- INSTRUCTIONS TO FOLLOW
Write out, word for word, the part of the listing below that opens with the line containing "procedūra, buvo nuspręsta" and closes with the line containing "Kadangi išraiškų interpretatoriaus", keeping both of those lines and adding no others.

- GIVEN DATA
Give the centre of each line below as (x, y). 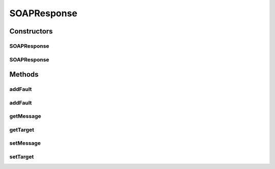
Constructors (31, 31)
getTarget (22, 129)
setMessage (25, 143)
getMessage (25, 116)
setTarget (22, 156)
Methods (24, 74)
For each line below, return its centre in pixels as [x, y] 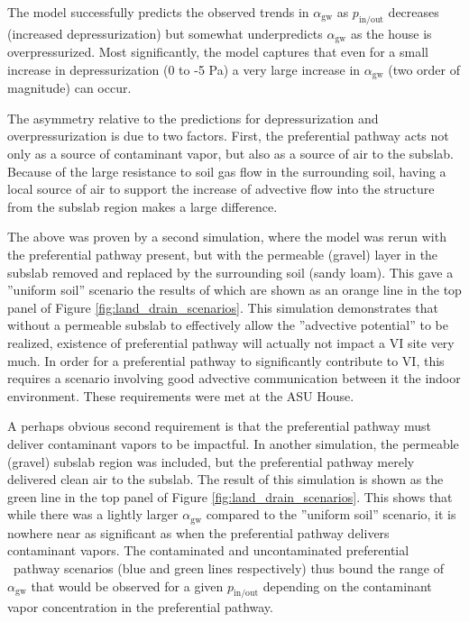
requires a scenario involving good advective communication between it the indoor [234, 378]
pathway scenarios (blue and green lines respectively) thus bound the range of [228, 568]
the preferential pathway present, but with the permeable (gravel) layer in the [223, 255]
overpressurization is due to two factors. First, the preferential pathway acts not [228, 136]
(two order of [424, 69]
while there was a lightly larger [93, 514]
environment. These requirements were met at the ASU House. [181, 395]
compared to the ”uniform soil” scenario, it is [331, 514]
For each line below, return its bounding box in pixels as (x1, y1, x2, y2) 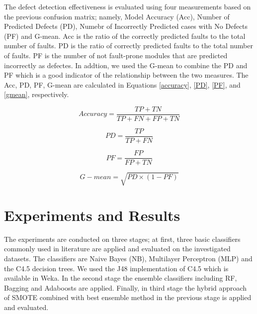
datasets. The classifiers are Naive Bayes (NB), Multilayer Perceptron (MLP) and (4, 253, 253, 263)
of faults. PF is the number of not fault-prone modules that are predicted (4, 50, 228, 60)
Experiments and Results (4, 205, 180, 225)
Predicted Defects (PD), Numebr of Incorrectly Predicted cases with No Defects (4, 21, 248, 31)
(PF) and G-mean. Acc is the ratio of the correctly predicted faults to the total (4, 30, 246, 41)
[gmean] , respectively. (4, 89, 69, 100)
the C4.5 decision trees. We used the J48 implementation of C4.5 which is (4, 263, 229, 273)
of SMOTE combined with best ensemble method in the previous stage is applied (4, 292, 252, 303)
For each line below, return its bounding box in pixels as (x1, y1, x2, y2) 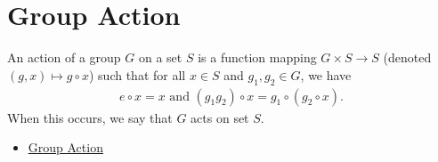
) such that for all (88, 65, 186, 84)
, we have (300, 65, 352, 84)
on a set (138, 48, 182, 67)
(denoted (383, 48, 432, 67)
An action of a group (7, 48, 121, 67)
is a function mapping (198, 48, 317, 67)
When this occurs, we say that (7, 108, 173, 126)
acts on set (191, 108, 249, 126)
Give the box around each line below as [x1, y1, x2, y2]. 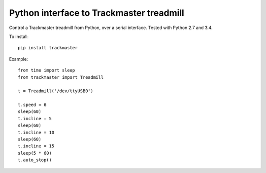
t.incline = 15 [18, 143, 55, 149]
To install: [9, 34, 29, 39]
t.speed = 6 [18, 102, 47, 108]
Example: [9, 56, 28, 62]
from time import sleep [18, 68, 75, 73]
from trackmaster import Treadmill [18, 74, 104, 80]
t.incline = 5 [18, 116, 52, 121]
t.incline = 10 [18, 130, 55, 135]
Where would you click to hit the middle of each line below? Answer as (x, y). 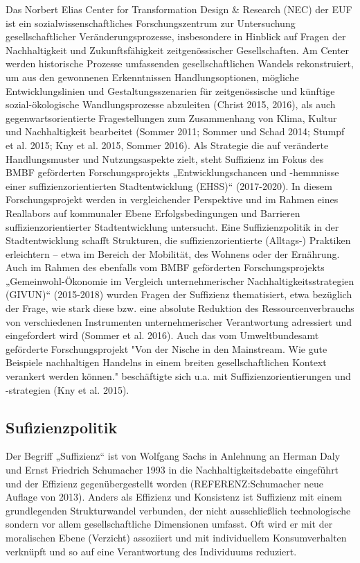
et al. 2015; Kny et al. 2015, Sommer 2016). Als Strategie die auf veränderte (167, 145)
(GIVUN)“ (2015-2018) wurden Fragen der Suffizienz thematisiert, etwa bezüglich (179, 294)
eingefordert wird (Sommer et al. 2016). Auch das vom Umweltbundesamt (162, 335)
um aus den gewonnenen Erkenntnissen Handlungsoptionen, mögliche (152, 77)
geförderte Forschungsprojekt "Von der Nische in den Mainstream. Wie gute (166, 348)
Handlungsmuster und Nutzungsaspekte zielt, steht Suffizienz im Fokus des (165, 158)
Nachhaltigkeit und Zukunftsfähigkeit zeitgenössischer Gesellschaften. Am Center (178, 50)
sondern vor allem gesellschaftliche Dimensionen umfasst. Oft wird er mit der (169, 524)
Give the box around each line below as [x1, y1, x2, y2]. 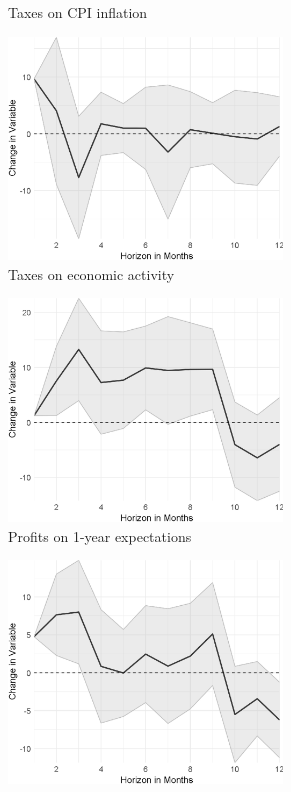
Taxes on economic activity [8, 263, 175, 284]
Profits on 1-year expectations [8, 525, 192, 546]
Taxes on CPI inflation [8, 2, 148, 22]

==

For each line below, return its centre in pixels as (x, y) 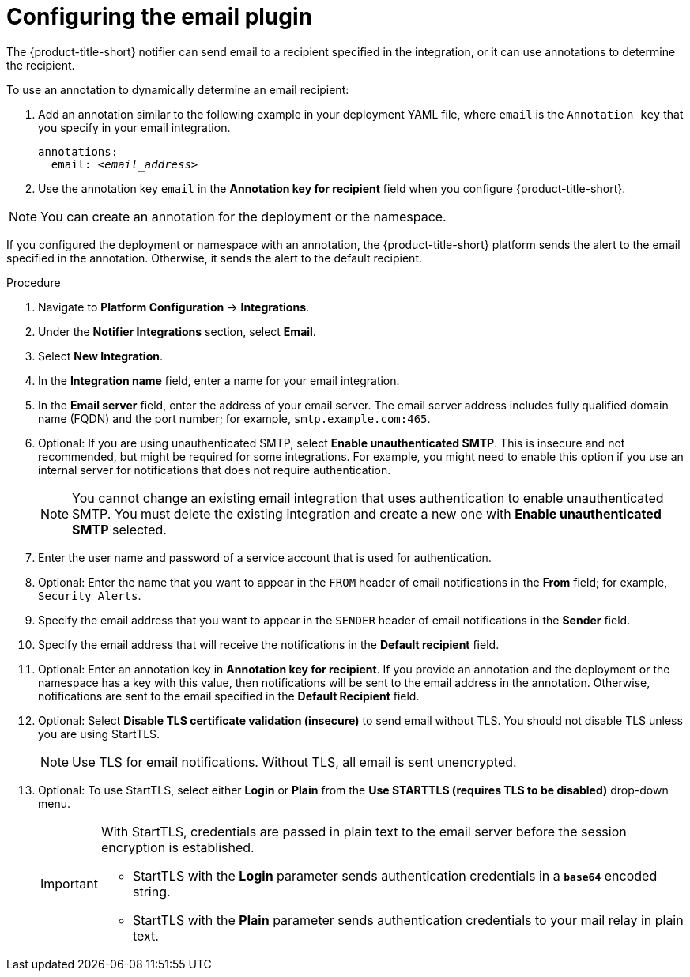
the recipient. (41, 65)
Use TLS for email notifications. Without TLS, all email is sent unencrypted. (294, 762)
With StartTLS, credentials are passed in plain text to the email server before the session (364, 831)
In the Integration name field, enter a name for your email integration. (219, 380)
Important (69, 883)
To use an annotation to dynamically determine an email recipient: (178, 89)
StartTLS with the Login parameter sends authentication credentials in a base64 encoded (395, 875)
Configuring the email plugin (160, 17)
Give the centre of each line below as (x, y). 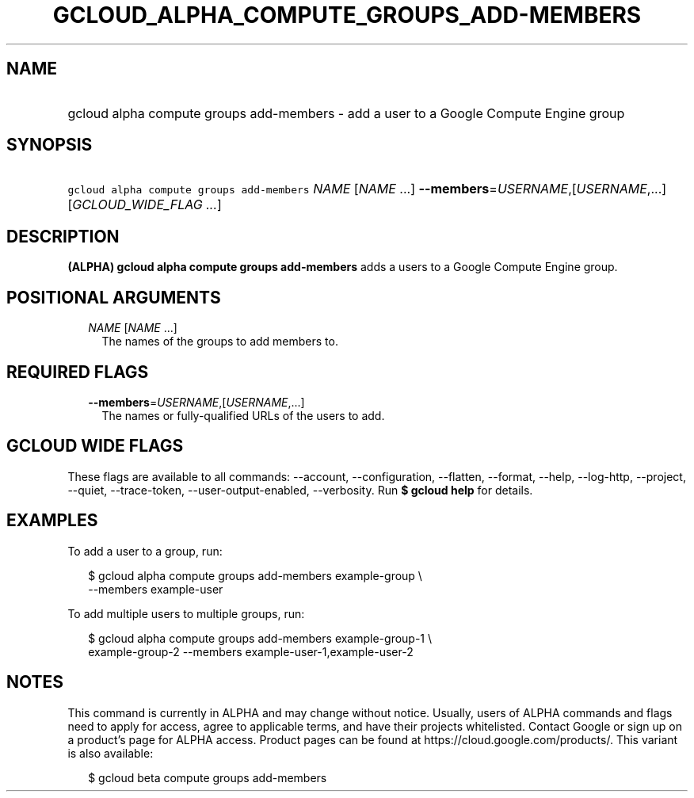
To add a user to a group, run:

...

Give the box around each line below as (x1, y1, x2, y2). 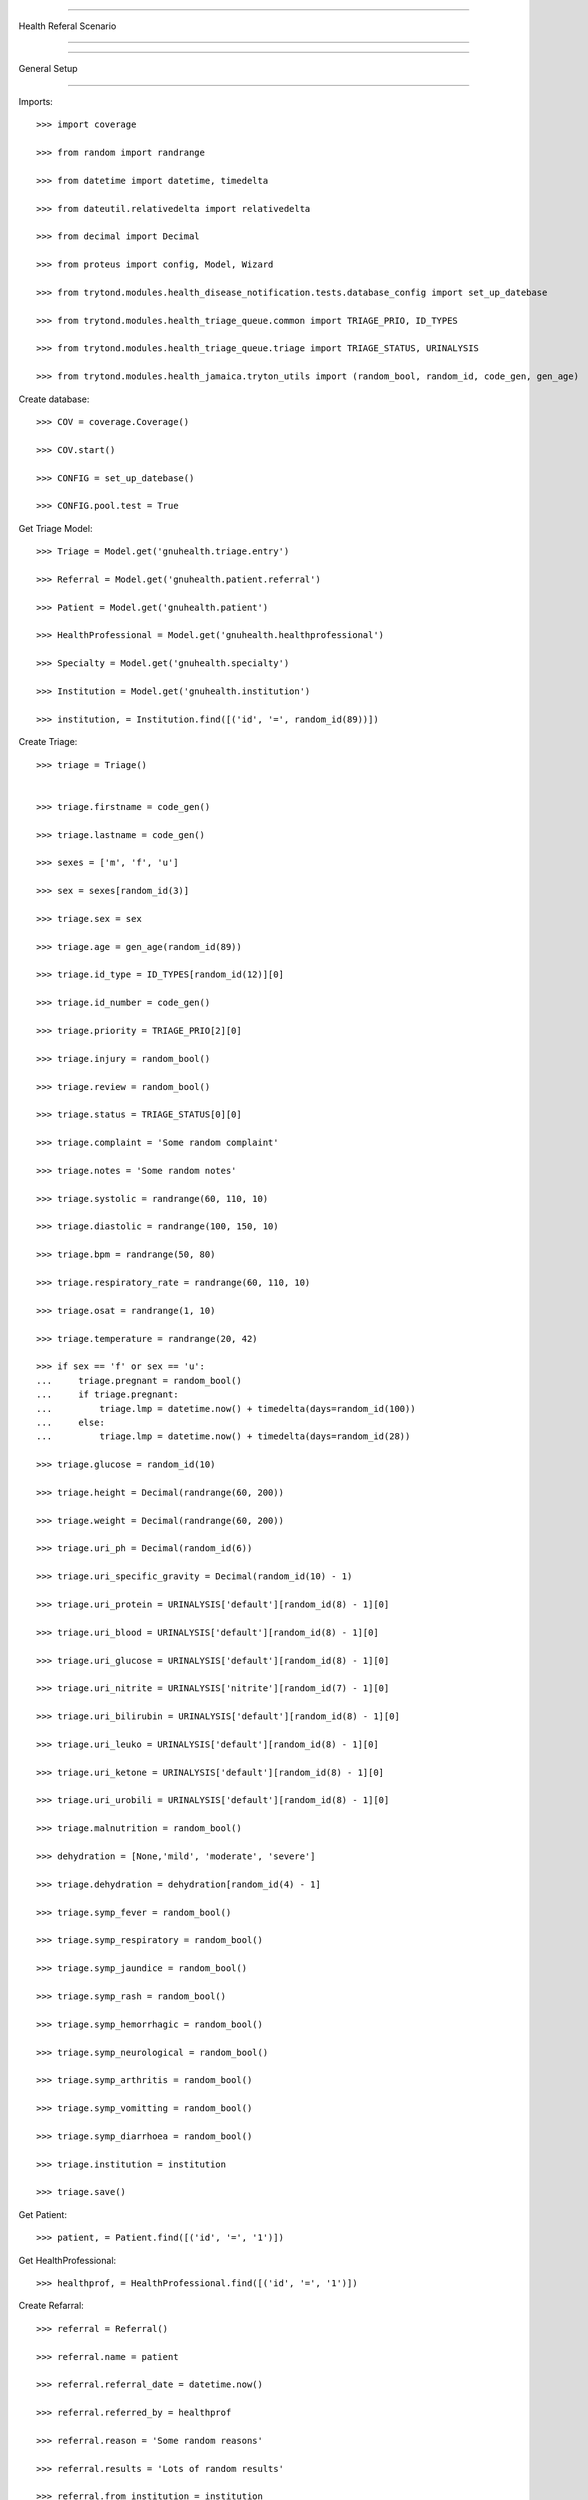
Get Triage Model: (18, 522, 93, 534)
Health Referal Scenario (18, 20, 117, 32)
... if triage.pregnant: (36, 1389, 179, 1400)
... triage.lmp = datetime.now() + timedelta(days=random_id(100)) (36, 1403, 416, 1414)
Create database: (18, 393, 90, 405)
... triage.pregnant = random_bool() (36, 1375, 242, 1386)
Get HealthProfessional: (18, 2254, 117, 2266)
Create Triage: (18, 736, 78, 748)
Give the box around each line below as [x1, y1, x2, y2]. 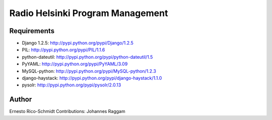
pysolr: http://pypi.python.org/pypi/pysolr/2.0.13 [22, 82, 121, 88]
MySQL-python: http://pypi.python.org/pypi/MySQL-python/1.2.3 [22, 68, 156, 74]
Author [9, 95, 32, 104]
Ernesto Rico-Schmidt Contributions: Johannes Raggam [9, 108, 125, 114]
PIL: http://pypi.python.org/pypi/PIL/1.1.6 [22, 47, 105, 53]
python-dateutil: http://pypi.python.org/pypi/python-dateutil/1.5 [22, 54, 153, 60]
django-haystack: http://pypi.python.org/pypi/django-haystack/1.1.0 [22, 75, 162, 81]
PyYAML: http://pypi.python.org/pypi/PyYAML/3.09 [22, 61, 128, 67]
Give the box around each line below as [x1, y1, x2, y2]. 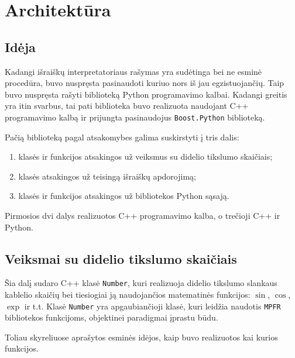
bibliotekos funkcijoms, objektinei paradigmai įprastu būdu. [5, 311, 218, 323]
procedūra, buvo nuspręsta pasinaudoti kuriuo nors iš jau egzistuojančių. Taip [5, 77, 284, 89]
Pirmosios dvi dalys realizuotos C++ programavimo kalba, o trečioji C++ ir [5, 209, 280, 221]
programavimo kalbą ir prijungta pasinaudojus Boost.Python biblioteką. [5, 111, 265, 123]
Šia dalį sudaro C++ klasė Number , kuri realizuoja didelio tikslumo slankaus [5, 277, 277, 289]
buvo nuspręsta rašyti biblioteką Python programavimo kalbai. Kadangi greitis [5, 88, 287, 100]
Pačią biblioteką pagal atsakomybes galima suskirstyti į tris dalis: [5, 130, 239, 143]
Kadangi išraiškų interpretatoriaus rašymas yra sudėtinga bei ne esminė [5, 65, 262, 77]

- ANSWER TO THE EXERCISE
procedūra, buvo nuspręsta pasinaudoti kuriuo nors iš jau egzistuojančių. Taip [5, 77, 284, 89]
Pirmosios dvi dalys realizuotos C++ programavimo kalba, o trečioji C++ ir [5, 209, 280, 221]
programavimo kalbą ir prijungta pasinaudojus Boost.Python biblioteką. [5, 111, 265, 123]
Šia dalį sudaro C++ klasė Number , kuri realizuoja didelio tikslumo slankaus [5, 277, 277, 289]
buvo nuspręsta rašyti biblioteką Python programavimo kalbai. Kadangi greitis [5, 88, 287, 100]
Pačią biblioteką pagal atsakomybes galima suskirstyti į tris dalis: [5, 130, 239, 143]
Kadangi išraiškų interpretatoriaus rašymas yra sudėtinga bei ne esminė [5, 65, 262, 77]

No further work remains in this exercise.